Final answer:
The estimated expected (mean) time for project completion is determined using statistical analysis of sample data, including average times and standard deviations. This estimation can inform planning and forecasting efforts in various contexts. Adequate sample sizes, variability, and distribution must be considered to produce reliable estimates.
Step-by-step explanation:
The estimated expected (mean) time for project completion is a metric that uses various samples and data points to estimate an average time frame for completing a given task or project. One specific example mentions the average servicing time for air conditioner units by technicians is approximately one hour with a standard deviation of one hour. For the planning of future tasks, it's suggested to budget an average of 1.1 hours per technician, though whether this is sufficient will depend on various factors such as the actual distribution of servicing times and potential outliers.
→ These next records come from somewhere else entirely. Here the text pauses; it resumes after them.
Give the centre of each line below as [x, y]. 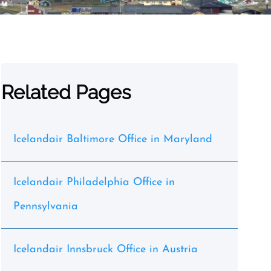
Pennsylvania [45, 207]
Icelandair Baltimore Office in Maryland [113, 139]
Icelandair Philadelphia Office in [94, 182]
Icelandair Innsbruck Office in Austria [105, 250]
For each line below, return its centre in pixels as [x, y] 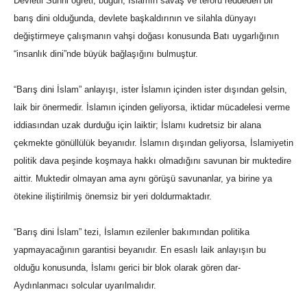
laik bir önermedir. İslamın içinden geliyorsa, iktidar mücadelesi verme [152, 108]
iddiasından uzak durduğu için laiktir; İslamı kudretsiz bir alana [137, 125]
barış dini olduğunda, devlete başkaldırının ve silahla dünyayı [135, 19]
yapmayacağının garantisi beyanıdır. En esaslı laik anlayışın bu [140, 250]
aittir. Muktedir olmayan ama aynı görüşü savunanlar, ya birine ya [143, 179]
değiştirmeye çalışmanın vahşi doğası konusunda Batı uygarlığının [146, 36]
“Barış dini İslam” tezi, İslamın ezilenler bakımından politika [132, 232]
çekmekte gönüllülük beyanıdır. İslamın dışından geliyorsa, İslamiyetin [153, 143]
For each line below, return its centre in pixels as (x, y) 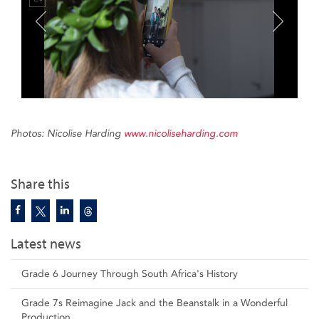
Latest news (46, 244)
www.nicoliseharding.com (181, 134)
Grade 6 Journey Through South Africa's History (130, 274)
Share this (40, 184)
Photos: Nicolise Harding (67, 134)
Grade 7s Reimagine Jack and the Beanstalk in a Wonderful (155, 303)
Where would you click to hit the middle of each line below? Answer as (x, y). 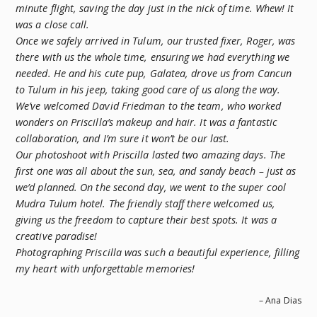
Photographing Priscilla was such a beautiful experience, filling (158, 252)
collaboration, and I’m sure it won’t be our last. (123, 138)
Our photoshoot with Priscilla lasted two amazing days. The (151, 154)
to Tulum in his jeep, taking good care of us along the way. (148, 89)
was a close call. (53, 24)
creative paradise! (57, 236)
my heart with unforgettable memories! (105, 268)
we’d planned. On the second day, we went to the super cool (151, 187)
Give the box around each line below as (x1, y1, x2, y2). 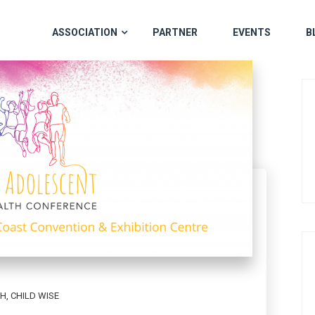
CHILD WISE (11, 290, 59, 301)
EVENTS (233, 26, 271, 38)
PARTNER (153, 26, 198, 38)
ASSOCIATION (52, 26, 117, 38)
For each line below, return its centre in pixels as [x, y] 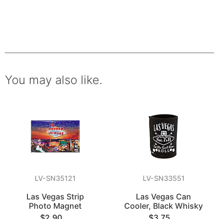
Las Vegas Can [164, 197]
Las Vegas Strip [55, 197]
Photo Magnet [55, 206]
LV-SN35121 [55, 178]
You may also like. [54, 80]
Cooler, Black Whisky [164, 206]
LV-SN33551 [164, 178]

Another data point discussed is the mean work week for engineers at a startup. Here, an average of 60 hours is estimated, but survey data from 10 engineering friends yields times that range from 45 to 70 hours. This suggests some variability and that it may not be reliable to assume a significant deviation from the estimated 60 hours without further analysis.
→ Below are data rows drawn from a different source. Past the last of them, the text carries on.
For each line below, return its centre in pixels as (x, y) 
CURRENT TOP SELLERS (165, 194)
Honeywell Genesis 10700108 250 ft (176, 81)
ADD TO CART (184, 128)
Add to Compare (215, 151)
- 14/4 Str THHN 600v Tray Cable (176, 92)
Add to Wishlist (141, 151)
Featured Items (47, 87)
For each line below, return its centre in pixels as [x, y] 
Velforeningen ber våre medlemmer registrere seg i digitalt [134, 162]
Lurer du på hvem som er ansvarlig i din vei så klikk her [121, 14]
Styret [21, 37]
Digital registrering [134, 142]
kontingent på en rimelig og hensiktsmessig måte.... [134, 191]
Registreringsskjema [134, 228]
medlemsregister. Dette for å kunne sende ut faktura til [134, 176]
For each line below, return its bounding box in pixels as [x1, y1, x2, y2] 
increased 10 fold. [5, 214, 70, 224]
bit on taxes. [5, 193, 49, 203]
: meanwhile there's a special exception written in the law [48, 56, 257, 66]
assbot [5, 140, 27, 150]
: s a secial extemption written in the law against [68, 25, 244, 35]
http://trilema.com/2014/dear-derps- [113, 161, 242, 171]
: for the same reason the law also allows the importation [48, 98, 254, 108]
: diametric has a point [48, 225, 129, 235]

In hypothesis testing, such as determining if the average length of time marathon runners have been running is likely 15 years, one would set up the null hypothesis to state there is no difference from the 15 years, and the alternative hypothesis would claim a significant difference from this value. The provided sample mean and standard deviation would then guide the statistical test to reach a conclusion.
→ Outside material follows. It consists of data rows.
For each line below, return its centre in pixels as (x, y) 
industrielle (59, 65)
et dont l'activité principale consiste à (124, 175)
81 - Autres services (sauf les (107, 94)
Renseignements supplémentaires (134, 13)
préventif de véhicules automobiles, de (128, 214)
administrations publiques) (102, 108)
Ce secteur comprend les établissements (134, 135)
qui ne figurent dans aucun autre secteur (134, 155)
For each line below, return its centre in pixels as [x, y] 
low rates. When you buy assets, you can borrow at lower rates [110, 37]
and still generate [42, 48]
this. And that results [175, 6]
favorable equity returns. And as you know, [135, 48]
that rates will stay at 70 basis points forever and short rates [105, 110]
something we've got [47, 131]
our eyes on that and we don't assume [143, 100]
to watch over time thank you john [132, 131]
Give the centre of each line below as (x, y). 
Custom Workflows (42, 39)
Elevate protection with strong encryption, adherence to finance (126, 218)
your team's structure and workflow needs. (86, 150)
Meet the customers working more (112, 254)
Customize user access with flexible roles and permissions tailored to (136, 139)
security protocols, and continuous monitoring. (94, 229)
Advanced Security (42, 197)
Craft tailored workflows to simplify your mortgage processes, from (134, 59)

Drawing on the provided examples and expanding the concept, it's clear that the mean expected time for project completion involves a statistical analysis of different measures, such as mean, standard deviation, and sample size to provide an informed estimate. Anomalies and unexpected results can impact these estimations, as can the probabilities associated with exceeding certain thresholds. Ultimately, this estimation aids in planning and forecasting within various business and engineering contexts.